Compounding that first massive gap in judgment, all three of these projects went for the “big bang” approach: rolled out the software virtually everywhere, all at once, rather than first implementing in a few smaller agencies, adjusting where needed, and rolling out another handful. By tempting fate and launching everywhere with unproven software, they might as well have just called it “the unsinkable Titanic.”

Real Reform Means Facing the Past, Not Ignoring It
Unfortunately, the long-term effect of these failures is a reduction in ambition. Rather than make the government as efficient as a Silicon Valley tech company, officials might as well keep the 40-year-old systems: They might be slow and inefficient, but at least no one will watch us try to fix it, right? What makes things difficult, however, does not make them impossible. As pervasive as these cultural issues are, there’s another quality that’s just as prevalent in government cultures: the desire to finally get things right.

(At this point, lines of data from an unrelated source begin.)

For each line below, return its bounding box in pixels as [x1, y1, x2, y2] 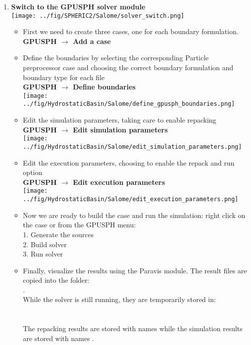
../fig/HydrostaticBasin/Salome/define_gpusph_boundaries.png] [23, 100, 235, 108]
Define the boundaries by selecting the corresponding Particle [23, 52, 209, 63]
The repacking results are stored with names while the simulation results [23, 323, 243, 334]
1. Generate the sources [23, 229, 94, 239]
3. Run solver [23, 249, 63, 259]
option [23, 167, 42, 177]
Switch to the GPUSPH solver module [11, 1, 145, 11]
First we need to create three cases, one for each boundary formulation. [23, 26, 239, 37]
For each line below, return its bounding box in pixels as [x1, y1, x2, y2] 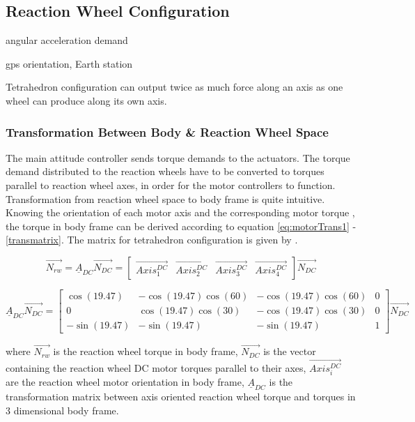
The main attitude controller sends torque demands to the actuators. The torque [6, 150, 350, 165]
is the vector [263, 344, 316, 359]
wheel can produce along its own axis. [6, 93, 167, 107]
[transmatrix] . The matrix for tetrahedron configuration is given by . [6, 232, 298, 247]
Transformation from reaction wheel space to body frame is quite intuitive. [6, 191, 325, 206]
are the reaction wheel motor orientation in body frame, [6, 375, 244, 389]
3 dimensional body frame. [6, 402, 119, 417]
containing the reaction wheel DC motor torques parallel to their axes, [6, 361, 306, 375]
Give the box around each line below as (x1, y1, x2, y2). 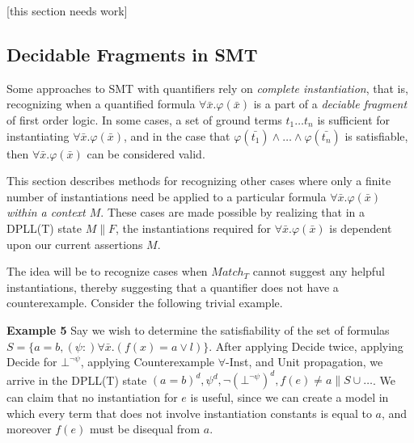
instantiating (6, 127, 70, 144)
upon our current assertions (6, 235, 143, 252)
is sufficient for (317, 111, 391, 128)
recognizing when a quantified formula (6, 95, 196, 112)
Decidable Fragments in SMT (6, 41, 258, 66)
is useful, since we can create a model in (190, 389, 389, 406)
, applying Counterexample (80, 353, 215, 370)
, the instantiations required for (116, 219, 272, 236)
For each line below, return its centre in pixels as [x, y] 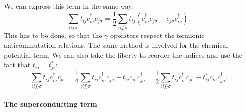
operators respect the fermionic [157, 35]
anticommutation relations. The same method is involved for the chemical [116, 45]
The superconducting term [51, 104]
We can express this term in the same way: [69, 6]
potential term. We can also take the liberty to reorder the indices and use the [123, 55]
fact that [17, 64]
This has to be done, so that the [53, 35]
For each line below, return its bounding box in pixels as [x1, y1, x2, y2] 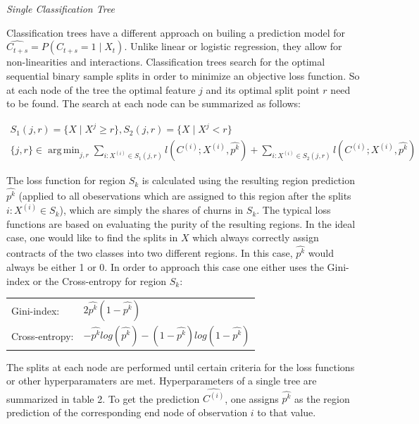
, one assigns [225, 391, 279, 406]
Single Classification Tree [6, 1, 115, 16]
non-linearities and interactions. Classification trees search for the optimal [6, 54, 325, 69]
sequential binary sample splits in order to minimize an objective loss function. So [6, 68, 360, 83]
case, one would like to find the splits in [6, 230, 178, 245]
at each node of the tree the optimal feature [6, 82, 196, 97]
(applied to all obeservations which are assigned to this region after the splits [18, 188, 351, 203]
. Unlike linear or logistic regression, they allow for [124, 39, 342, 54]
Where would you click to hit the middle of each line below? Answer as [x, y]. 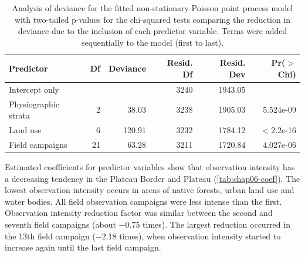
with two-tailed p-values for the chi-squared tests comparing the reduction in [152, 19]
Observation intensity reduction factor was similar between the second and [139, 213]
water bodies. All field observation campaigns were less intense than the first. [143, 201]
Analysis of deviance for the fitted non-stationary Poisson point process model [152, 8]
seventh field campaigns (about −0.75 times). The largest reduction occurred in [148, 224]
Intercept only [34, 89]
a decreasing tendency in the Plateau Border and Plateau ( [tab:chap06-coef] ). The [152, 178]
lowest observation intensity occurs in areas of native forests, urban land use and [150, 190]
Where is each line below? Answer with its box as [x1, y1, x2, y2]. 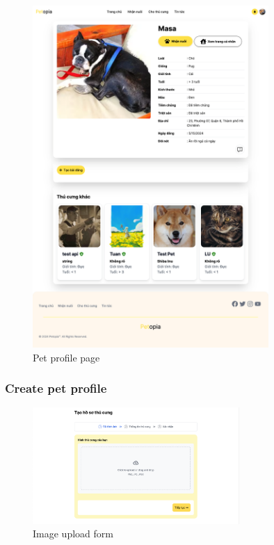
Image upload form [33, 526, 113, 541]
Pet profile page [33, 350, 100, 364]
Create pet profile [5, 380, 107, 397]
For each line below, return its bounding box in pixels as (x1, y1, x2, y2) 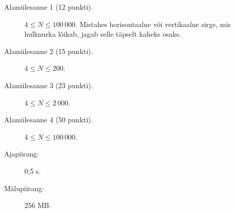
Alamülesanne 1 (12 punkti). (4, 2, 93, 12)
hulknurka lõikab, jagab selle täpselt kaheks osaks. (24, 29, 182, 39)
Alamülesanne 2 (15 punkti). (4, 45, 93, 56)
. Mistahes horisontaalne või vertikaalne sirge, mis (75, 18, 231, 29)
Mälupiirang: (4, 182, 44, 193)
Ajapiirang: (4, 148, 39, 159)
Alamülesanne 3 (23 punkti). (4, 79, 93, 90)
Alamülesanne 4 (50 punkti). (4, 114, 93, 125)
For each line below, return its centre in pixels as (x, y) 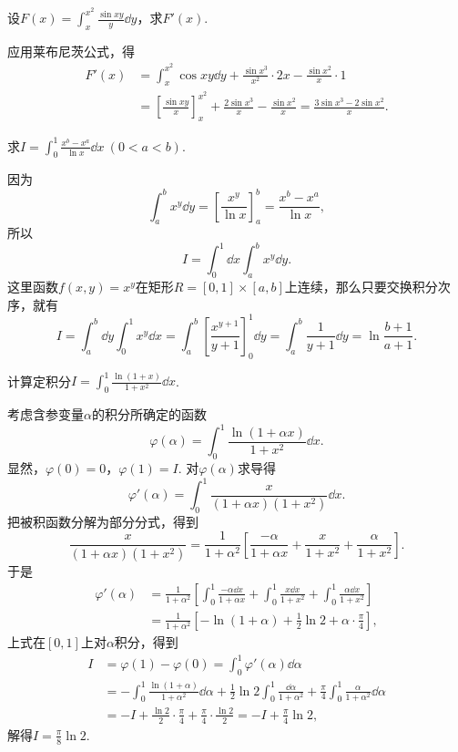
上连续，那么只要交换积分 (361, 287)
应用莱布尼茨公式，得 (71, 51)
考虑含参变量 (46, 414)
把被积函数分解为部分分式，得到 (103, 521)
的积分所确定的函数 (149, 414)

Every public sector project team wants to deliver the rare government “win,” and that enthusiasm grows the bigger and more ambitious the goal. And which politician wouldn’t want to brag about how their leadership brought a cheaper government, or a faster government? While the infrastructure and the overall culture can hold things back, the individuals within those structures can—and want to—do more. The ambition is there, and the lessons from previous failures can help build the blueprints for future successes—not excuses to run away from what the public needs.
For that reason, I strongly believe that governments can deliver needed change. And to build more trust with their citizens, that change is more important now than ever.